- Conservation status: Least Concern (IUCN 3.1)

Scientific classification
- Kingdom: Animalia
- Phylum: Chordata
- Class: Actinopterygii
- Order: Acanthuriformes
- Family: Lutjanidae
- Genus: Etelis
- Species: E. carbunculus
- Binomial name: Etelis carbunculus Cuvier, 1828
- Synonyms: Eteliscus marshi Jenkins, 1903; Etelis marshi (Jenkins, 1903);

= Etelis carbunculus =

- Authority: Cuvier, 1828
- Conservation status: LC
- Synonyms: Eteliscus marshi Jenkins, 1903, Etelis marshi (Jenkins, 1903)

Species of fish

Etelis carbunculus, the deep-water red snapper, ruby snapper, longtail snapper, or ehu, is a species of ray-finned fish, a snapper belonging to the family Lutjanidae. It is found in the Indo-Pacific region.

== Description ==
Etelis carbunculus is an elongated fish with a small head and a large eye, the space between the eyes is flat. The mouth extends back as far as the middle of the eye and the jaws are each equipped with a single row of conical teeth with one or two pairs of enlarged canines at the front. The vomerine teeth are arranged in a slender V-shaped patch. The forked caudal fin has relatively short lobes in comparison to congeners. It has a continuous dorsal fin which has a deep notch at the junction of its spiny part and the ultimate soft ray of both the dorsal and anal fins extends beyond the membrane, being longer than the penultimate ray. The dorsal fin contains 10 spines and 11 soft rays while the anal fin has 3 spines and 8 soft rays, both fins lacking scales. The pectoral fins are long, almost equal to the head length.

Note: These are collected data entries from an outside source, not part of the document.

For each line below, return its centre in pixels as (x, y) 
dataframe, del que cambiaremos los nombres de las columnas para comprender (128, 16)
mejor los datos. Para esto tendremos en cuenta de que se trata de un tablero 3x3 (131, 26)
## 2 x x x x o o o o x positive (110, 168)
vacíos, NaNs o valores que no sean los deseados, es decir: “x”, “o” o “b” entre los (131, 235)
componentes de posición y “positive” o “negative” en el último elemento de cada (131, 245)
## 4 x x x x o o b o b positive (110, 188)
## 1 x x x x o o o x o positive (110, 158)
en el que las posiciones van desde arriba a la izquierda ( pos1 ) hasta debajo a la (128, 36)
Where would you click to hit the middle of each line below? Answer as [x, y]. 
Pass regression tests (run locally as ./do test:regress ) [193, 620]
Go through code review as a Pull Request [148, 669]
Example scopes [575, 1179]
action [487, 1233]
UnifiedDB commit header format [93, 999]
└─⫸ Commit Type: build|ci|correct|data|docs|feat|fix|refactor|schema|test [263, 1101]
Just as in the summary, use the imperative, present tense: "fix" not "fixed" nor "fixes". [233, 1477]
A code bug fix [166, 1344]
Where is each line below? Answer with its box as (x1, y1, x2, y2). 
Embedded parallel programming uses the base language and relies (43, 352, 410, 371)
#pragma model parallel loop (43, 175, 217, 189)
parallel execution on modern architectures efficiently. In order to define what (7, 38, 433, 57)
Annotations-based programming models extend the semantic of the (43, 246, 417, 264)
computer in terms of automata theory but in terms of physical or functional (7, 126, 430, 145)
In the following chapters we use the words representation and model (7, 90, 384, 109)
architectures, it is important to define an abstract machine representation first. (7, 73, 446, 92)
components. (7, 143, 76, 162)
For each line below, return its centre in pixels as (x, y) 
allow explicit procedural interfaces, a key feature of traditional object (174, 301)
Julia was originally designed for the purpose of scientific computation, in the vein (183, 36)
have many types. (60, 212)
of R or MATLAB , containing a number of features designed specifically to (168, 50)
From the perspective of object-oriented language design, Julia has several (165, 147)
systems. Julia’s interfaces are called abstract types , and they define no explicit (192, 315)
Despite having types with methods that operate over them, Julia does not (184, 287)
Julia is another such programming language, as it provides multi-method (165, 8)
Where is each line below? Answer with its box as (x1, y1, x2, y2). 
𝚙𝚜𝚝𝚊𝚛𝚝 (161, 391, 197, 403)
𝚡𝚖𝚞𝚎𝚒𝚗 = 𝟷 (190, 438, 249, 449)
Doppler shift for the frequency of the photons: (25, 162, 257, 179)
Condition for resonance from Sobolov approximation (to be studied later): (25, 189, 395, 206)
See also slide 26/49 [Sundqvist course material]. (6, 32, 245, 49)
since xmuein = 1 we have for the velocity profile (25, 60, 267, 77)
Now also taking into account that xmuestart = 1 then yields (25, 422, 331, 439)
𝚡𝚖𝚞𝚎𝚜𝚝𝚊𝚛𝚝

The maximum recorded fork length is 127 cm, although a total length of 65 cm is more typical. The overall colour of this species is reddish to pinkish with a whitish abdomen. There are red margins to the dorsal fin and the caudal fin which has a white tip to its lower lobe.

== Distribution ==
Etelis carbunculus has a wide distribution and can be found throughout the Indian and Pacific Oceans. It occurs from the Red Sea south to Mozambique on the coast of East Africa to the Persian Gulf, across the Indian Ocean into the Pacific Ocean. In the Pacific its range extends north to Japan, south to Australia and east to Hawaii. It has also been found around Manawatāwhi / Three Kings Islands off northern New Zealand. In Australia it is found from Geraldton in Western Australia east into the Arafura Sea to the northeast of Darwin in the Northern Territory onto the outer Great Barrier Reef off Queensland, maybe also occurring farther south. It also occurs at Lord Howe Island in the Tasman Sea as well as at Christmas Island and Cocos (Keeling) Islands.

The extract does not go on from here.